For CXWS, the CxCondition class expresses predicates for retrieving CIM instances. CxCondition provides a getRestriction method that providers use to test whether the condition requires a particular value for a given property for all qualifying CIM instances. (The provider uses this information to narrow its search, e.g. by knowing that instances are required from one particular remote system, and not all possible remote systems.)

The getRestriction method can be conceptualized as the construction of a necessary condition for the CxCondition, where the approximation has the form

x.p = c

for the given property p and some value c.

CxCondition can express arbitrary conditions, but it's much more typical that they're composed from a small vocabulary of primitive conditions combined with Boolean operators. The full CxCondition can be viewed as a tree, with Boolean operators on the interior nodes and primitive conditions as the leaves. One of the primitive conditions is, not surprisingly, a property value test, that is, P(x) is x.p = c for some property p and some value c.

To implement getRestriction, then, we just walk the CxCondition's tree down to the leaves. If a leaf is an x.p = c primitive for the property p we're interested in, then the leaf can be used unchanged as its own approximation; otherwise, we treat the primitive condition as indeterminate, and approximate it using T(x) or F(x), depending on whether we're looking for a necessary or sufficient condition.

The initial result of the tree walk is one of: T(x), F(x), x.p = c for some value c, or some Boolean composition of these.

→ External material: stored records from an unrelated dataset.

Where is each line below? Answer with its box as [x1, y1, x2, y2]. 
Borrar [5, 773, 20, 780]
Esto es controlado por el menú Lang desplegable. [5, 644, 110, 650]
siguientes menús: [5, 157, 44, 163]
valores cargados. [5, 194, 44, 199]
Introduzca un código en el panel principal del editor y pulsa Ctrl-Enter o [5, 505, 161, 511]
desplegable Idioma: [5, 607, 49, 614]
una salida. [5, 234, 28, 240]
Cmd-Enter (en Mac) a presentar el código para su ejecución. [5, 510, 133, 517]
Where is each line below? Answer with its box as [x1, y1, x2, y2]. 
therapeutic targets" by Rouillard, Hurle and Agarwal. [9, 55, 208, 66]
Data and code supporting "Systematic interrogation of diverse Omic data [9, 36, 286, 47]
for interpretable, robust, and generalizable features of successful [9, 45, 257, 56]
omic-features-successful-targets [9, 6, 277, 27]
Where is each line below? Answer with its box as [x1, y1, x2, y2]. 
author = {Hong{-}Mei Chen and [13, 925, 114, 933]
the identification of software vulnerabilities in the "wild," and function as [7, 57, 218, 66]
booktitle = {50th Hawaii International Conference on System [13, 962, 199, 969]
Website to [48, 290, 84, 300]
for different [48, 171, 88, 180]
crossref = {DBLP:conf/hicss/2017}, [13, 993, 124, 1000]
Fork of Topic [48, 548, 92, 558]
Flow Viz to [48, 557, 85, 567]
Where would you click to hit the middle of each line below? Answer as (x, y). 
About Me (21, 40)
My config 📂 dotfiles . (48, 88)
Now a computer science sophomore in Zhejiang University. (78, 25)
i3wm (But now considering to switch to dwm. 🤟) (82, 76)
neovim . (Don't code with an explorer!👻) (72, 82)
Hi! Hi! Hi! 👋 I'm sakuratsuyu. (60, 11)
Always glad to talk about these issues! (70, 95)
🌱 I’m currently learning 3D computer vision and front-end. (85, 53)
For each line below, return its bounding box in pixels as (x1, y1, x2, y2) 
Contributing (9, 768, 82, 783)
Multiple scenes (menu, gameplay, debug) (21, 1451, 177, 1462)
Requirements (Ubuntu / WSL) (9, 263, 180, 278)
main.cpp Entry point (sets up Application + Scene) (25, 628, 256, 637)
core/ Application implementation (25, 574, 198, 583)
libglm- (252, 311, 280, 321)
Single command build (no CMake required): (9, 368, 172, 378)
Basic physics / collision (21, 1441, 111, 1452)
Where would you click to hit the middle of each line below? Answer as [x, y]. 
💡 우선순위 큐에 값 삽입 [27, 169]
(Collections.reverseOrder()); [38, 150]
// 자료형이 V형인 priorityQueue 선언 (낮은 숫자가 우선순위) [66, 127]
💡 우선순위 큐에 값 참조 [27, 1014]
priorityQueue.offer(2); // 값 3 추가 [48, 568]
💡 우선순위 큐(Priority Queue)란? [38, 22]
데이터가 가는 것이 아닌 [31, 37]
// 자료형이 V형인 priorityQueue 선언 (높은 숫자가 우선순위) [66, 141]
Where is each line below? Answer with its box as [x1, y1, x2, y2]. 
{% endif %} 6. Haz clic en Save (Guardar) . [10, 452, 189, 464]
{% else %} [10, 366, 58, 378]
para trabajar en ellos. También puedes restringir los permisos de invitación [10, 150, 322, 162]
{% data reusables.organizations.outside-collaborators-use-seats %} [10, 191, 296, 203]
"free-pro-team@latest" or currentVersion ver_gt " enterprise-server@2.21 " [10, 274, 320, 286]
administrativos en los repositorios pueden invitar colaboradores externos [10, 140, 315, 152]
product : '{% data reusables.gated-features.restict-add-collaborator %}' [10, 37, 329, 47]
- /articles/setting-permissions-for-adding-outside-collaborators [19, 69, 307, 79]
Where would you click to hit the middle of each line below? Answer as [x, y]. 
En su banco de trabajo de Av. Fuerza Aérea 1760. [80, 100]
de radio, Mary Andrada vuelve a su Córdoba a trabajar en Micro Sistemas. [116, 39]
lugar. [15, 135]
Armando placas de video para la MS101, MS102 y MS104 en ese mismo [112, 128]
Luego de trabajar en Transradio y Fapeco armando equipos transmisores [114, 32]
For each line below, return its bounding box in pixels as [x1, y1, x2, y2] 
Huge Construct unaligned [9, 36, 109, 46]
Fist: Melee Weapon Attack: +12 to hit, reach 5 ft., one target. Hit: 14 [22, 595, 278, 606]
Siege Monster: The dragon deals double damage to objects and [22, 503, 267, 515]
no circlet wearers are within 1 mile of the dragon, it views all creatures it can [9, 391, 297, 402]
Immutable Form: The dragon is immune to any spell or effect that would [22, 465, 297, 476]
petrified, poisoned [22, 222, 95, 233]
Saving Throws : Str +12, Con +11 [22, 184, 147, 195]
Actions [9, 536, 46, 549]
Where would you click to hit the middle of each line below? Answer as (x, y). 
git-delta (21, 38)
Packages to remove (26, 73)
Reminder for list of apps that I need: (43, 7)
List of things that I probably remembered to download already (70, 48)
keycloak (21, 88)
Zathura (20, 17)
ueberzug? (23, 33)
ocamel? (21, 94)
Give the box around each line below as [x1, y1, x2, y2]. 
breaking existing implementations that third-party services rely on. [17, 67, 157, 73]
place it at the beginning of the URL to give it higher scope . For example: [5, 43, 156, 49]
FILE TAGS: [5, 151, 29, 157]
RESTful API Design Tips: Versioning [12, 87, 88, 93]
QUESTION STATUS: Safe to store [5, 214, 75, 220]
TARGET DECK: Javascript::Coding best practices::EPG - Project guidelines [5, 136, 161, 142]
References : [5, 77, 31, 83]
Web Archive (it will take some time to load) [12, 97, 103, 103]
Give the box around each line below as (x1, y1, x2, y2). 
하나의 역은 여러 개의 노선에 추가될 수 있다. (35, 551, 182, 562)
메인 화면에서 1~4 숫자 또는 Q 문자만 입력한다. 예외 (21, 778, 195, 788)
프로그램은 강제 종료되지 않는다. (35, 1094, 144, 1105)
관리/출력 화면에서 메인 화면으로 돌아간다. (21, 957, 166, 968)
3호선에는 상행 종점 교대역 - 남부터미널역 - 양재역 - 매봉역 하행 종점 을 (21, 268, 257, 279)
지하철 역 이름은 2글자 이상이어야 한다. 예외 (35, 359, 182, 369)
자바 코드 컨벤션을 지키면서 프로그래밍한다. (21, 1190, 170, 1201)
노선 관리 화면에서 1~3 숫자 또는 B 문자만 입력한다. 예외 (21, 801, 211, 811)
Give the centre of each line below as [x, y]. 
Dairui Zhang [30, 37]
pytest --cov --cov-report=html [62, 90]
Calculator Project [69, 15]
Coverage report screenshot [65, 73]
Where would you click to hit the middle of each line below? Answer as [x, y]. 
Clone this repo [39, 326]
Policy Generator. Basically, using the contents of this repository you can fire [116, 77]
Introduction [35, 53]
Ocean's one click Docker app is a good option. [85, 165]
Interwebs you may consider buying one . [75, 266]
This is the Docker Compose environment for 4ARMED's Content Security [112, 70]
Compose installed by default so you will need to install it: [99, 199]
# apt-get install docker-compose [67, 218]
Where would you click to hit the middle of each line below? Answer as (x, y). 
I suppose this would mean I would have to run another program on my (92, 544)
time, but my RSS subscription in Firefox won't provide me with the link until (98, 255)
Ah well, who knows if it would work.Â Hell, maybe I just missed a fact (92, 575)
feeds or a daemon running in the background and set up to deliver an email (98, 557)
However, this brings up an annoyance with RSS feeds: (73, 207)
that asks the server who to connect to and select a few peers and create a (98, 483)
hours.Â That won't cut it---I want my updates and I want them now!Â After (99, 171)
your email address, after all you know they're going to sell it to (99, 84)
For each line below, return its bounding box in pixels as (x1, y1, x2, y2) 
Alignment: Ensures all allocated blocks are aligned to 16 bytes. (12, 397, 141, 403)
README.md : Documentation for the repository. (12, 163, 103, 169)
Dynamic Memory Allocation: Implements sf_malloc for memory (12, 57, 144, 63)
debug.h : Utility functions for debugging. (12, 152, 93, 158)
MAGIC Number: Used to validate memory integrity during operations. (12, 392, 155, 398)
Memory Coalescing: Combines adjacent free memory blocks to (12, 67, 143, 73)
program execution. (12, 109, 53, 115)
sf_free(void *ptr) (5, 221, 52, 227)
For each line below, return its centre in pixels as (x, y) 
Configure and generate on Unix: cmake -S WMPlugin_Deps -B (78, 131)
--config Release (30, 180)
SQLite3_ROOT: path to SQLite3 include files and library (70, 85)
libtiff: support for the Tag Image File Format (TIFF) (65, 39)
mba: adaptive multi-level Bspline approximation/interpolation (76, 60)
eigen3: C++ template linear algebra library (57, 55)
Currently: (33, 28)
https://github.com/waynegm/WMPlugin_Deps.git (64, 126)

T(x) and F(x) can always be optimized away when used with Boolean operators, while combinations of property equality tests can always be simplified because they're either redundant (same value c) or contradictory (different values). Performing these optimizations and simplifications yields a final approximation that is either T(x), F(x), or x.p = c, exactly what we need for implementing getRestriction.